### About this task:
Only the lines in the entries below from the line with "Требования к макетам (75, 21)" to the line with "obter todas as", both included, belong in the answer, transcribed exactly and without pictures.

### Exercise data:
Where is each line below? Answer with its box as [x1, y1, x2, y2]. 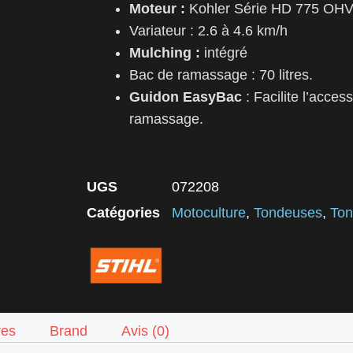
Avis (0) [121, 323, 170, 340]
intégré [204, 44, 247, 61]
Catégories [87, 205, 160, 221]
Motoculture [172, 205, 246, 221]
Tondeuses [254, 205, 322, 221]
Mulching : [129, 44, 204, 61]
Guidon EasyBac [129, 88, 242, 105]
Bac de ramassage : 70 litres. [129, 66, 313, 83]
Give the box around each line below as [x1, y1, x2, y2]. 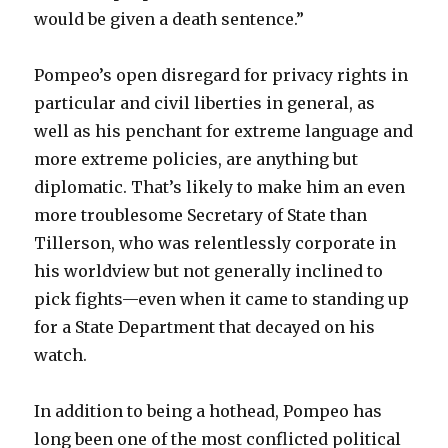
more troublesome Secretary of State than [34, 204, 368, 225]
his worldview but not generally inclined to [34, 260, 384, 281]
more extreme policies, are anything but [34, 148, 359, 169]
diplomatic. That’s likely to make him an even [34, 176, 406, 197]
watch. [34, 344, 88, 365]
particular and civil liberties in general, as [34, 92, 376, 113]
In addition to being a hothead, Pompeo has [34, 400, 383, 421]
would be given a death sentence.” [34, 8, 305, 29]
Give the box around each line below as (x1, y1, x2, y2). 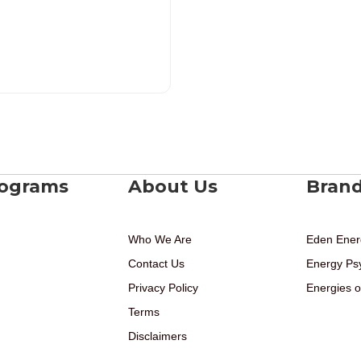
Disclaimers (128, 329, 187, 342)
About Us (128, 175, 218, 197)
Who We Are (128, 232, 192, 246)
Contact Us (128, 256, 185, 270)
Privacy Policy (128, 280, 198, 294)
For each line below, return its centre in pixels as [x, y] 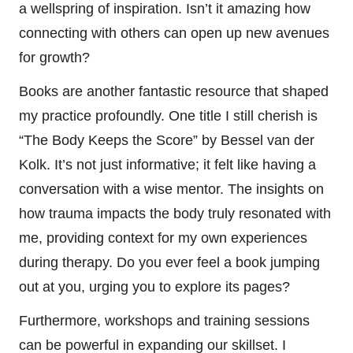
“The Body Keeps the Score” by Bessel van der [167, 140]
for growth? [54, 57]
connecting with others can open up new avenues [174, 33]
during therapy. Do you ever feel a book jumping [169, 262]
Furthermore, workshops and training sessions [164, 320]
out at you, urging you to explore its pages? [154, 286]
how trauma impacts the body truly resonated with [175, 213]
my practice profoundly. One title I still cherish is [168, 115]
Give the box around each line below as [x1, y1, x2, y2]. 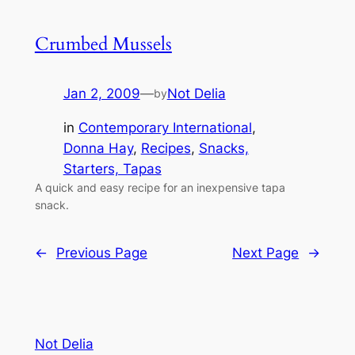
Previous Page [55, 245, 147, 261]
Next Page [232, 245, 300, 261]
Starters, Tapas [63, 161, 162, 177]
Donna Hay [63, 140, 133, 157]
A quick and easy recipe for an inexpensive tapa [34, 181, 285, 195]
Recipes [140, 140, 191, 157]
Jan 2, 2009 [63, 86, 140, 102]
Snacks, [198, 140, 249, 157]
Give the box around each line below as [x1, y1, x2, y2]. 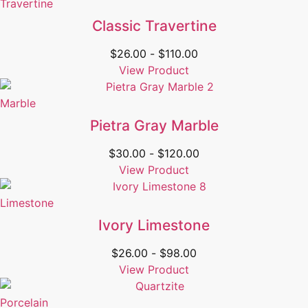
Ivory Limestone [98, 217, 210, 234]
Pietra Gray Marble [89, 117, 219, 135]
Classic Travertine [91, 17, 217, 35]
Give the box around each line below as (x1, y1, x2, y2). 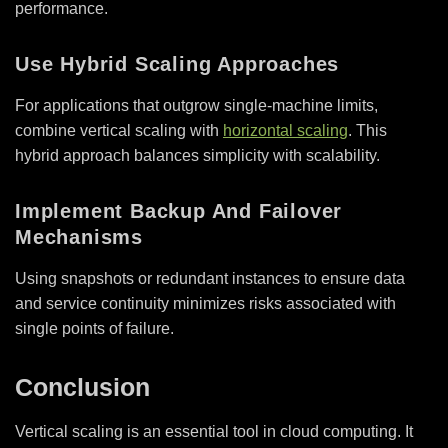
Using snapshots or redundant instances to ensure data (15, 269, 405, 287)
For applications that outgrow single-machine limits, (15, 96, 378, 114)
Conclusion (15, 372, 150, 401)
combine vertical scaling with (15, 121, 223, 139)
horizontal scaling (223, 121, 348, 139)
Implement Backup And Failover (15, 199, 343, 222)
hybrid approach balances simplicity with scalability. (15, 146, 380, 164)
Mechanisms (15, 225, 144, 248)
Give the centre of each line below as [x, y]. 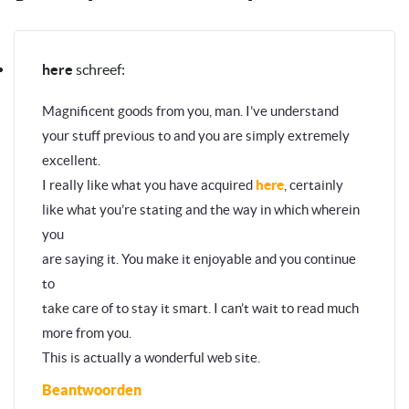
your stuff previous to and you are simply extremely [196, 135]
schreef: [100, 69]
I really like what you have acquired [149, 184]
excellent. [71, 160]
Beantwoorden [92, 389]
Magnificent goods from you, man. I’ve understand [190, 110]
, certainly [314, 184]
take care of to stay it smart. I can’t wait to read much [200, 308]
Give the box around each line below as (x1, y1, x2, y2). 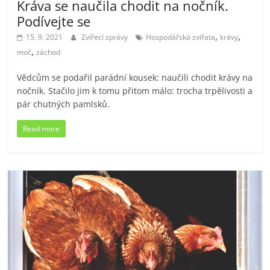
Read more (23, 123, 60, 134)
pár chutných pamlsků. (17, 98, 110, 110)
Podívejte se (17, 11, 91, 30)
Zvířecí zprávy (81, 31, 130, 42)
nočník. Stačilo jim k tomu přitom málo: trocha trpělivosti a (17, 84, 253, 96)
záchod (36, 46, 61, 57)
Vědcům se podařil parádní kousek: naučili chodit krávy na (17, 71, 253, 83)
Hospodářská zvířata (146, 31, 216, 42)
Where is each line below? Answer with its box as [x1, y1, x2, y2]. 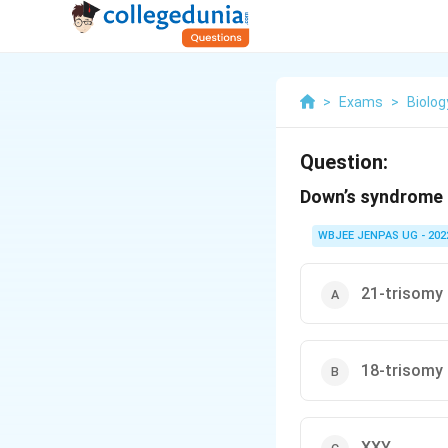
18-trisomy [361, 361, 443, 380]
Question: [300, 150, 388, 174]
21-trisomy [361, 284, 443, 303]
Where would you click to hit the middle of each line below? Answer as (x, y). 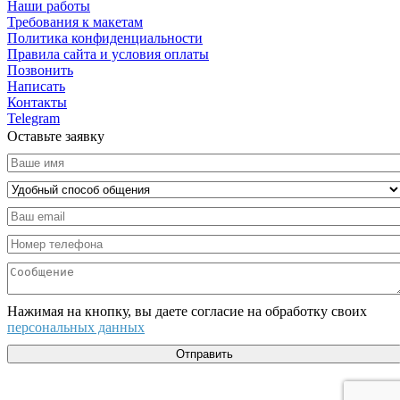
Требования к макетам (75, 21)
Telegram (33, 118)
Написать (36, 86)
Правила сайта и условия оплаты (108, 54)
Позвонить (40, 70)
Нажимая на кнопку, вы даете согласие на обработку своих (187, 311)
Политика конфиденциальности (105, 37)
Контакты (37, 102)
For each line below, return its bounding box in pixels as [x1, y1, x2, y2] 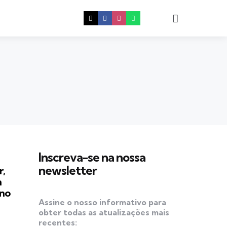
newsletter [39, 162, 97, 178]
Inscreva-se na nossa [39, 149, 145, 165]
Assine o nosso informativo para [39, 197, 166, 207]
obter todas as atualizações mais [39, 207, 169, 217]
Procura [180, 12, 211, 23]
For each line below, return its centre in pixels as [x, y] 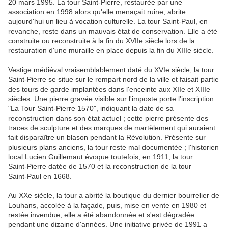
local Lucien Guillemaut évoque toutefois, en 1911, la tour [101, 157]
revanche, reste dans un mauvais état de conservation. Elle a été [113, 31]
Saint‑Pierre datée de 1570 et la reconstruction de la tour [100, 167]
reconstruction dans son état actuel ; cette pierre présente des [108, 118]
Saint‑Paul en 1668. [40, 176]
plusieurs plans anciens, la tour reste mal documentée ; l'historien [113, 147]
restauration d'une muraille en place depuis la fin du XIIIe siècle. [111, 51]
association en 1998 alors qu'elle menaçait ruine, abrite [97, 12]
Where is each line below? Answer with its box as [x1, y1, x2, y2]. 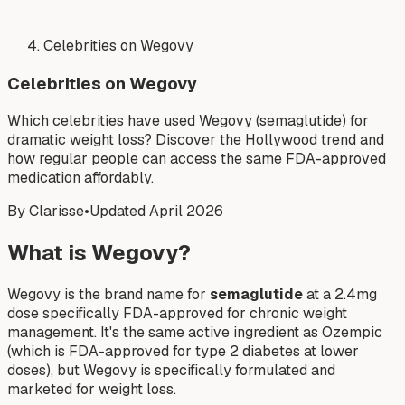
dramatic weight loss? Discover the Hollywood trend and [7, 130, 384, 150]
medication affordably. [7, 168, 154, 188]
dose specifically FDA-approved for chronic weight [7, 304, 347, 324]
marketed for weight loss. [7, 380, 176, 400]
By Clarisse [7, 202, 84, 221]
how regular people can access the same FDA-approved [7, 149, 386, 169]
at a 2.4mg [303, 285, 377, 305]
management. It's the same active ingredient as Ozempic [7, 323, 382, 343]
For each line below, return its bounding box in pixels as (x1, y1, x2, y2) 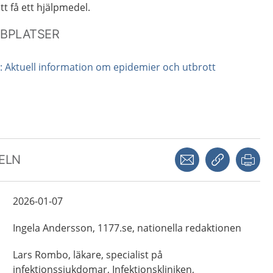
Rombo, (34, 248, 71, 261)
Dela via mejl (199, 147, 247, 157)
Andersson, (42, 221, 95, 235)
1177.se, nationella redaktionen (97, 221, 241, 235)
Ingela (12, 221, 40, 235)
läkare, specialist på (73, 248, 163, 261)
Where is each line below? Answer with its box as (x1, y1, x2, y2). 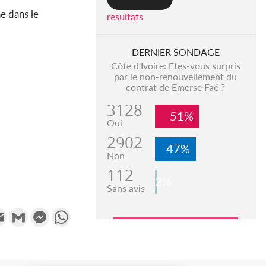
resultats (106, 11, 143, 23)
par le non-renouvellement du (114, 71, 237, 83)
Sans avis (106, 182, 145, 194)
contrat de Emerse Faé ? (126, 81, 226, 93)
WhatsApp (71, 207, 116, 218)
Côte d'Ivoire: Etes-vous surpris (110, 60, 240, 72)
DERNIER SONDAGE (131, 46, 220, 58)
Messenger (49, 207, 94, 218)
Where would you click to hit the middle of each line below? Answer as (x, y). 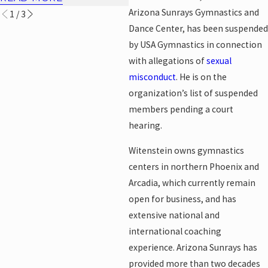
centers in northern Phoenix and (194, 167)
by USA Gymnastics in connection (195, 44)
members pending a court (181, 109)
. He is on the (201, 77)
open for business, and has (182, 199)
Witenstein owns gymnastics (186, 151)
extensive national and (174, 215)
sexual (219, 60)

### Answer to the exercise:
Требования к макетам (75, 21)
Telegram (33, 118)
Написать (36, 86)
Правила сайта и условия оплаты (108, 54)
Позвонить (40, 70)
Нажимая на кнопку, вы даете согласие на обработку своих (187, 311)
Политика конфиденциальности (105, 37)
Контакты (37, 102)
For each line below, return its bounding box in pixels as [x1, y1, x2, y2] 
newsletter [39, 162, 97, 178]
Inscreva-se na nossa [39, 149, 145, 165]
Assine o nosso informativo para [39, 197, 166, 207]
obter todas as atualizações mais [39, 207, 169, 217]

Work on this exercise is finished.